Key Question 4. What complications, harms, and adverse events associated with decompression therapy have been reported?

1. Would the characteristics of the Medicare population (osteoporosis, etc.) increase the likelihood of adverse events compared to the trial populations?

All ten studies were evaluated for reports of adverse events associated with VAX-D or decompression therapy. The quality and generalizability of the information was not formally evaluated because we included case reports and case series in this evidence base. Uncontrolled studies cannot be used to determine causality or to estimate frequencies of adverse events; they can only be used to generate a list of adverse events possibly attributable to the device.
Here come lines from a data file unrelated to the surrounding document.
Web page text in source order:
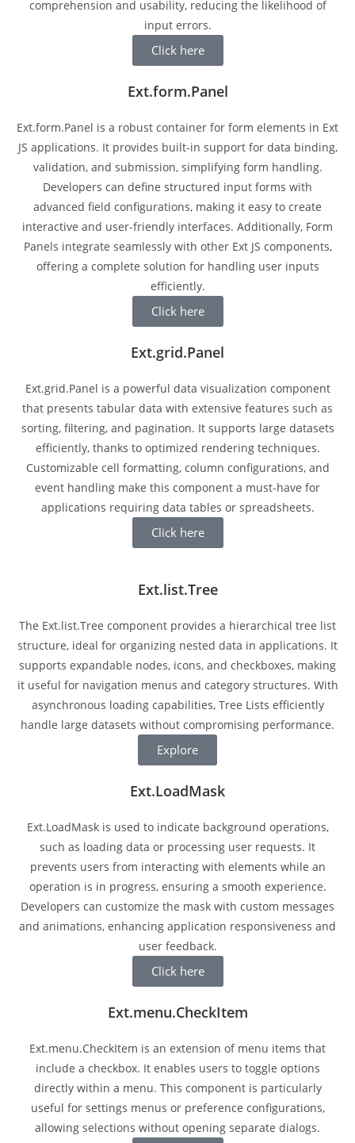
comprehension and usability, reducing the likelihood of
input errors.
Click here
Ext.form.Panel
Ext.form.Panel is a robust container for form elements in Ext
JS applications. It provides built-in support for data binding,
validation, and submission, simplifying form handling.
Developers can define structured input forms with
advanced field configurations, making it easy to create
interactive and user-friendly interfaces. Additionally, Form
Panels integrate seamlessly with other Ext JS components,
offering a complete solution for handling user inputs
efficiently.
Click here
Ext.grid.Panel
Ext.grid.Panel is a powerful data visualization component
that presents tabular data with extensive features such as
sorting, filtering, and pagination. It supports large datasets
efficiently, thanks to optimized rendering techniques.
Customizable cell formatting, column configurations, and
event handling make this component a must-have for
applications requiring data tables or spreadsheets.
Click here
Ext.list.Tree
The Ext.list.Tree component provides a hierarchical tree list
structure, ideal for organizing nested data in applications. It
supports expandable nodes, icons, and checkboxes, making
it useful for navigation menus and category structures. With
asynchronous loading capabilities, Tree Lists efficiently
handle large datasets without compromising performance.
Explore
Ext.LoadMask
Ext.LoadMask is used to indicate background operations,
such as loading data or processing user requests. It
prevents users from interacting with elements while an
operation is in progress, ensuring a smooth experience.
Developers can customize the mask with custom messages
and animations, enhancing application responsiveness and
user feedback.
Click here
Ext.menu.CheckItem
Ext.menu.CheckItem is an extension of menu items that
include a checkbox. It enables users to toggle options
directly within a menu. This component is particularly
useful for settings menus or preference configurations,
allowing selections without opening separate dialogs.
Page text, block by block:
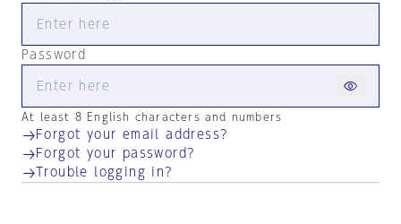
Password
At least 8 English characters and numbers
Forgot your email address?
Forgot your password?
Trouble logging in?
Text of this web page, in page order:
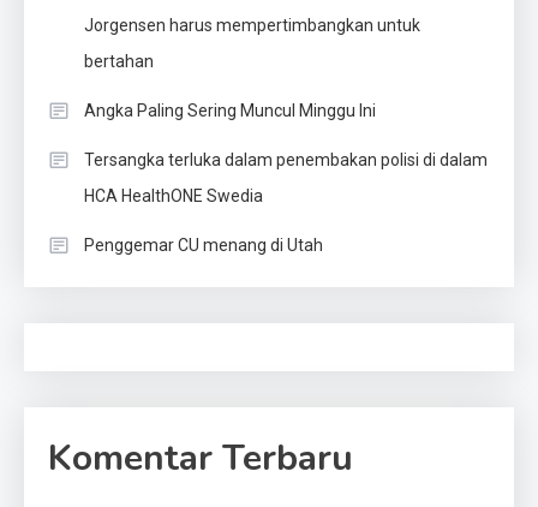
Jorgensen harus mempertimbangkan untuk
bertahan
Angka Paling Sering Muncul Minggu Ini
Tersangka terluka dalam penembakan polisi di dalam
HCA HealthONE Swedia
Penggemar CU menang di Utah
Komentar Terbaru
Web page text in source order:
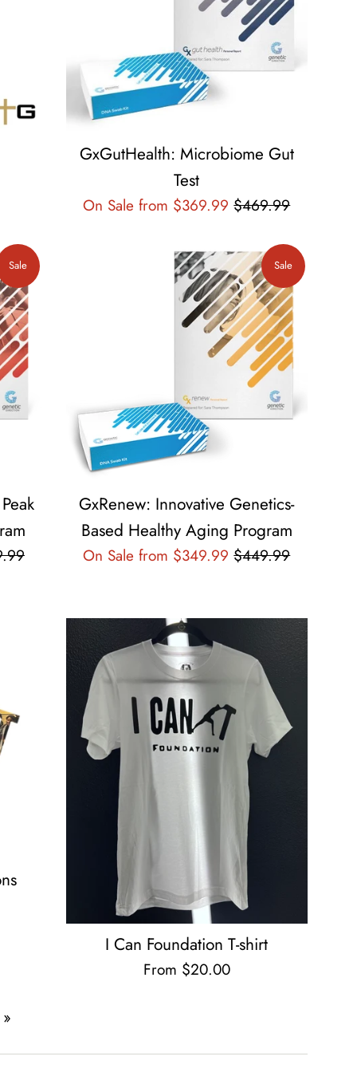
GxGutHealth: Microbiome Gut
Test
On Sale from $369.99Regular
$469.99
Sale
GxRenew: Innovative Genetics-
Based Healthy Aging Program
On Sale from $349.99Regular
$449.99
Sale
I Can Foundation T-shirt
From $20.00
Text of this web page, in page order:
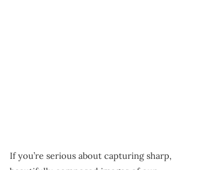
If you’re serious about capturing sharp,
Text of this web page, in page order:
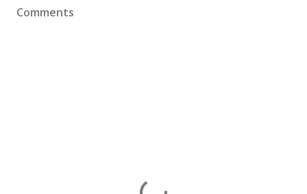
Comments
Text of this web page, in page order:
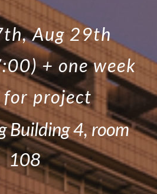
Aug 29th
+ one week
project
Building 4, room
108
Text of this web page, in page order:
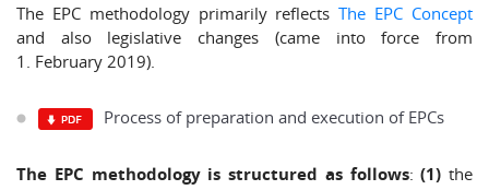
The EPC methodology primarily reflectsThe EPC Concept
and also legislative changes (came into force from
1. February 2019).
Process of preparation and execution of EPCs
The EPC methodology is structured as follows:(1) the
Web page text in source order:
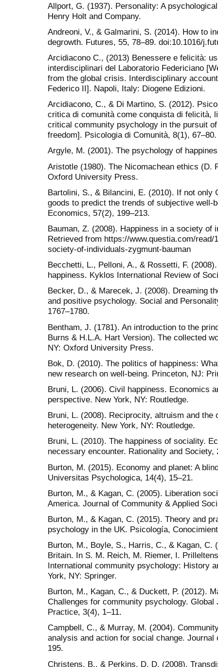
Allport, G. (1937). Personality: A
Henry Holt and Company.
Andreoni, V., & Galmarini, S. (2014). How to
degrowth. Futures, 55, 78–89. doi:10.1016/
Arcidiacono C., (2013) Benessere e felicità:
interdisciplinari del Laboratorio Federiciano
from the global crisis. Interdisciplinary
Federico II]. Napoli, Italy: Diogene Edizioni.
Arcidiacono, C., & Di Martino, S. (2012).
critica di comunità come conquista di felicità,
critical community psychology in the pursuit
freedom]. Psicologia di Comunità, 8(1), 67–80.
Argyle, M. (2001). The psychology of
Aristotle (1980). The Nicomachean ethics (D.
Oxford University Press.
Bartolini, S., & Bilancini, E. (2010). If not only
goods to predict the trends of subjective well-
Economics, 57(2), 199–213.
Bauman, Z. (2008). Happiness in a society of
Retrieved from https://www.questia.com/read/
society-of-individuals-zygmunt-bauman
Becchetti, L., Pelloni, A., & Rossetti, F.
happiness. Kyklos International Review of
Becker, D., & Marecek, J. (2008). Dreaming
and positive psychology. Social and
1767–1780.
Bentham, J. (1781). An introduction to the
Burns & H.L.A. Hart Version). The collected
NY: Oxford University Press.
Bok, D. (2010). The politics of happiness:
new research on well-being. Princeton, NJ:
Bruni, L. (2006). Civil happiness. Economics
perspective. New York, NY: Routledge.
Bruni, L. (2008). Reciprocity, altruism and
heterogeneity. New York, NY: Routledge.
Bruni, L. (2010). The happiness of sociality.
necessary encounter. Rationality and Society,
Burton, M. (2015). Economy and planet: A
Universitas Psychologica, 14(4), 15–21.
Burton, M., & Kagan, C. (2005). Liberation
America. Journal of Community & Applied
Burton, M., & Kagan, C. (2015). Theory and
psychology in the UK. Psicología,
Burton, M., Boyle, S., Harris, C., & Kagan, C.
Britain. In S. M. Reich, M. Riemer, I.
International community psychology: History
York, NY: Springer.
Burton, M., Kagan, C., & Duckett, P. (2012).
Challenges for community psychology.
Practice, 3(4), 1–11.
Campbell, C., & Murray, M. (2004).
analysis and action for social change.
195.
Christens, B., & Perkins, D. D. (2008).
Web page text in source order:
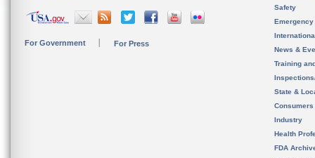
For Government For Press
Safety
News &
Training
State &
Consumers
Industry
Health
FDA
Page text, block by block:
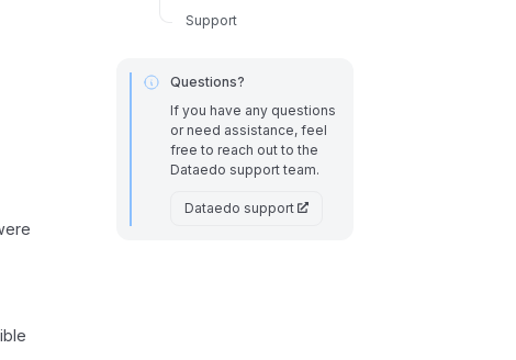
Support
Questions?
If you have any questions
or need assistance, feel
free to reach out to the
Dataedo support team.
Dataedo support
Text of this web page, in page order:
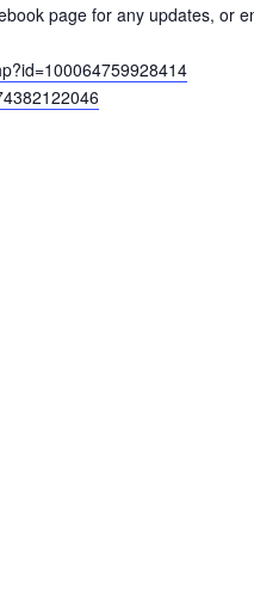
page for any updates, or
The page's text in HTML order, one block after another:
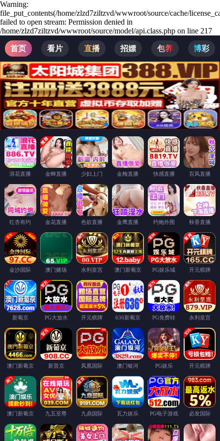
Warning:
file_put_contents(/home/zlzd7ziltzvd/wwwroot/source/cache/
failed to open stream: Permission denied in
/home/zlzd7ziltzvd/wwwroot/source/model/api.class.php on line 217
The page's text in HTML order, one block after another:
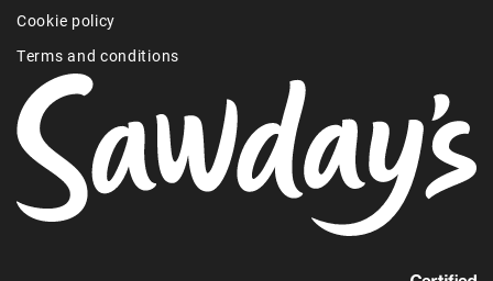
Cookie policy
Terms and conditions
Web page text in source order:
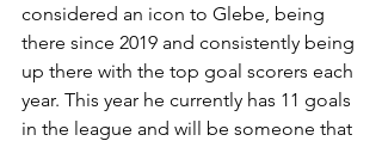
considered an icon to Glebe, being
there since 2019 and consistently being
up there with the top goal scorers each
year. This year he currently has 11 goals
in the league and will be someone that
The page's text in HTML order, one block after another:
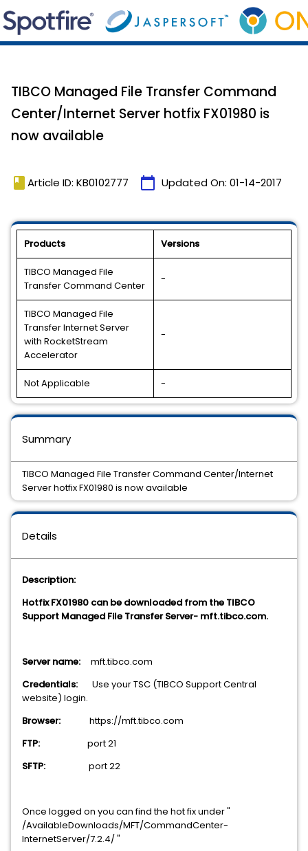
TIBCO Managed File Transfer Command
Center/Internet Server hotfix FX01980 is
now available
book Article ID: KB0102777 calendar_today Updated On: 01-14-2017
Products Versions
TIBCO Managed File
Transfer Command Center
-
TIBCO Managed File
Transfer Internet Server
with RocketStream
Accelerator
-
Not Applicable -
Details
Description:
Hotfix FX01980 can be downloaded from the TIBCO
Support Managed File Transfer Server- mft.tibco.com.
Server name: mft.tibco.com
Credentials: Use your TSC (TIBCO Support Central
website) login.
Browser: https://mft.tibco.com
FTP: port 21
SFTP: port 22
Once logged on you can find the hot fix under "
/AvailableDownloads/MFT/CommandCenter-
InternetServer/7.2.4/ "
Summary
TIBCO Managed File Transfer Command Center/Internet
Server hotfix FX01980 is now available
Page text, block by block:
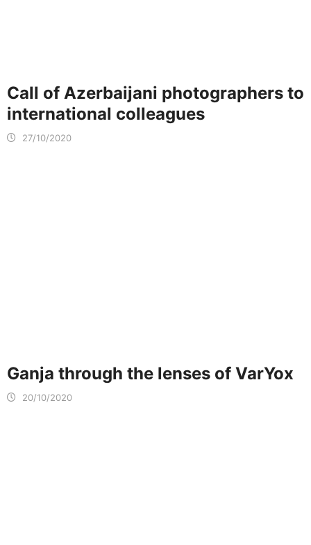
Call of Azerbaijani photographers to
international colleagues
27/10/2020
Ganja through the lenses of VarYox
20/10/2020
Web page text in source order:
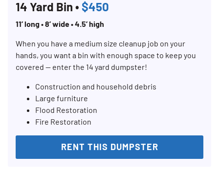
14 Yard Bin • $450
11’ long • 8’ wide • 4.5’ high
When you have a medium size cleanup job on your
hands, you want a bin with enough space to keep you
covered — enter the 14 yard dumpster!
Construction and household debris
Large furniture
Flood Restoration
Fire Restoration
RENT THIS DUMPSTER
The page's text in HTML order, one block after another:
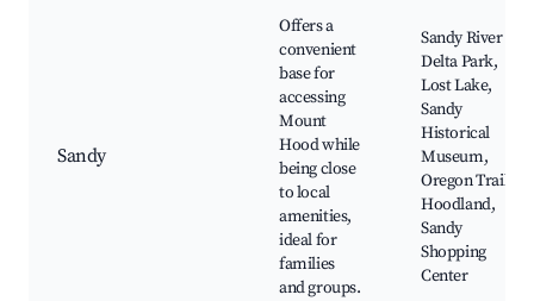
Sandy
Offers a
convenient
base for
accessing
Mount
Hood while
being close
to local
amenities,
ideal for
families
and groups.
Sandy River
Delta Park,
Lost Lake,
Sandy
Historical
Museum,
Oregon Trail,
Hoodland,
Sandy
Shopping
Center
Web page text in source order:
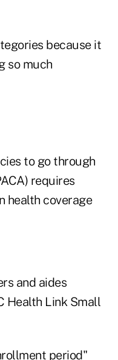
because it
so much
to go through
requires
health coverage
and aides
Health Link Small
period"
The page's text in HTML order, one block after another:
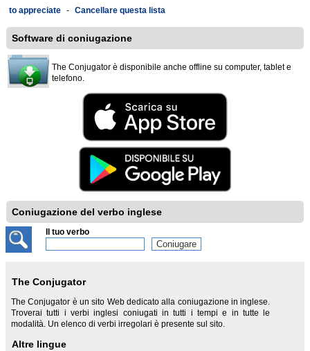
to appreciate - Cancellare questa lista
Software di coniugazione
The Conjugator è disponibile anche offline su computer, tablet e
telefono.
Coniugazione del verbo inglese
Il tuo verbo
The Conjugator
The Conjugator è un sito Web dedicato alla coniugazione in inglese.
Troverai tutti i verbi inglesi coniugati in tutti i tempi e in tutte le
modalità. Un elenco di verbi irregolari è presente sul sito.
Altre lingue
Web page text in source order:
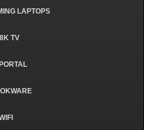
LAPTOPS
8K TV
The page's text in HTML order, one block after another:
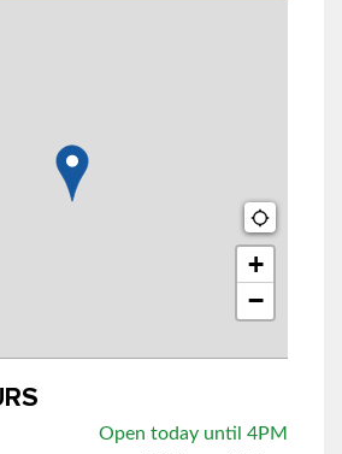
+
−
Open today until 4PM
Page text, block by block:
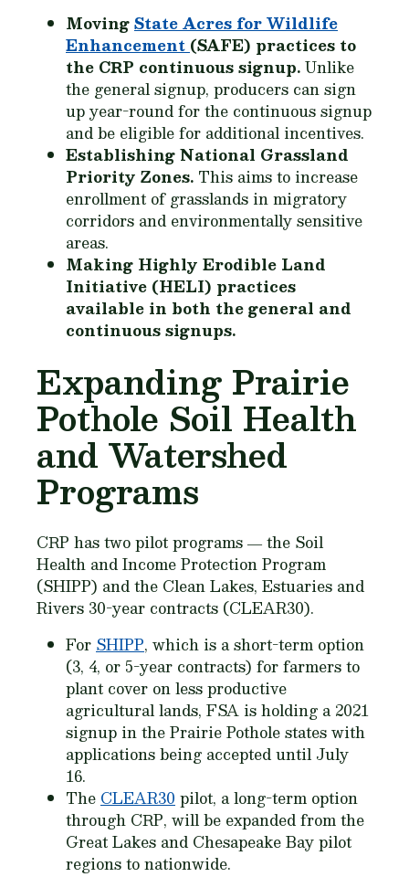
MovingState Acres for Wildlife
Enhancement (SAFE) practices to
the CRP continuous signup.Unlike
the general signup, producers can sign
up year-round for the continuous signup
and be eligible for additional incentives.
Establishing National Grassland
Priority Zones. This aims to increase
enrollment of grasslands in migratory
corridors and environmentally sensitive
areas.
Making Highly Erodible Land
Initiative (HELI) practices
available in both the general and
continuous signups.
Expanding Prairie
Pothole Soil Health
and Watershed
Programs
CRP has two pilot programs ― the Soil
Health and Income Protection Program
(SHIPP) and the Clean Lakes, Estuaries and
Rivers 30-year contracts (CLEAR30).
For SHIPP, which is a short-term option
(3, 4, or 5-year contracts) for farmers to
plant cover on less productive
agricultural lands, FSA is holding a 2021
signup in the Prairie Pothole states with
applications being accepted until July
16.
The CLEAR30 pilot, a long-term option
through CRP, will be expanded from the
Great Lakes and Chesapeake Bay pilot
regions to nationwide.

Adverse events were reported to occur in association with decompression therapy (one case report of an enlargement of an existing disc protrusion and several reports of treatment-related pain). However, inconsistencies in the reporting of adverse events limits one’s confidence in the true extent of treatment related adverse events. For example, according to a Medical Services Advisory Committee (MSAC) report presented to the Australian government, which included unpublished studies provided by the manufacturer,(4) approximately 10% of individuals who undergo VAX-D therapy are unable to tolerate the procedure. None of the clinical trials included in the present report, including the large case series of Gose et al.(5) (which enrolled 778 patients), reported that any patients were unable to tolerate treatment. Of note, however, this case series was limited to patients who had received at least 10 treatments. Currently there is no evidence to establish whether the common characteristics of the Medicare population (such as the presence of undiagnosed osteoporosis) would increase the likelihood of adverse events when compared to the trial populations. It should be noted that the literature produced by providers of decompression therapy lists osteoporosis as a contraindication for this therapy.